Comment from: monkeyman [Visitor]

I thought you meant “security guard” for a moment.

Sat 31st August 2024 @ 23:31 Reply to this comment
Comment from: [Member]

Well we had to ask the lad in the hi-vis there, who was providing the security for us insecure types, to move for a rare moment of Morecambe goalmouth action. We told him he could move back in a minute.

Sat 31st August 2024 @ 23:38 Reply to this comment
Comment from: kono [Visitor]

I often wonder if we weren’t separated at birth? lol! i too have often had the experience of getting quite far in the interview process only to be told that i didn’t get it, at least when it came to “real jobs", any lumpen-prole grunt position i managed to get without a problem…

“deploying the good old fourth division hoof up the pitch…” i love it! every time i see a keeper make a mess of it by dicking around with the ball i lose my mind, WTF is he thinking!! is usually what i’m thinking, i do like Shrimpy though :) and my Palace finally got a point off the Rent Boys after a couple of uninspiring performances…

i hate running into women from the past… especially when they’re attractive and fit… mainly cuz i got a dirty mind ;)

Mon 2nd September 2024 @ 12:48 Reply to this comment
Comment from: looby [Visitor]

The whole palarver is made more frustrating because there;s some weird rule in the railway industry that you don’t get feedback, so I don’t know what I’m doing wrong.

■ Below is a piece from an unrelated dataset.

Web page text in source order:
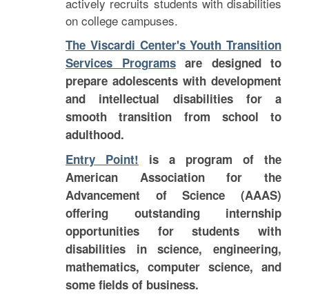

I think I’m apt to ramble on a bit, that might be the problem. Just stick to the point.

Shrimpy’s ace isn’t he. He’s quite popular on the terraces.

The woman from my past is fucking gorgeous – but I’ve found this often, that a woman who’s good looking at twenty will remain so at sixty. I only wish the weather had been hotter so she could have dispensed with the coat. Right I’ll stop here…:)

Mon 2nd September 2024 @ 15:30 You are currently replying to this comment
Comment from: Scarlet [Visitor]

Good luck for the Bristol interview!
I wonder if the woman from the past is aware of the effect she has on you?
Sx

Thu 5th September 2024 @ 12:13 Reply to this comment
Comment from: looby [Visitor]

It’s difficult isn’t it, gauging the effect one has long others?

I’ll find out about the interview on Tuesday or Wednesday.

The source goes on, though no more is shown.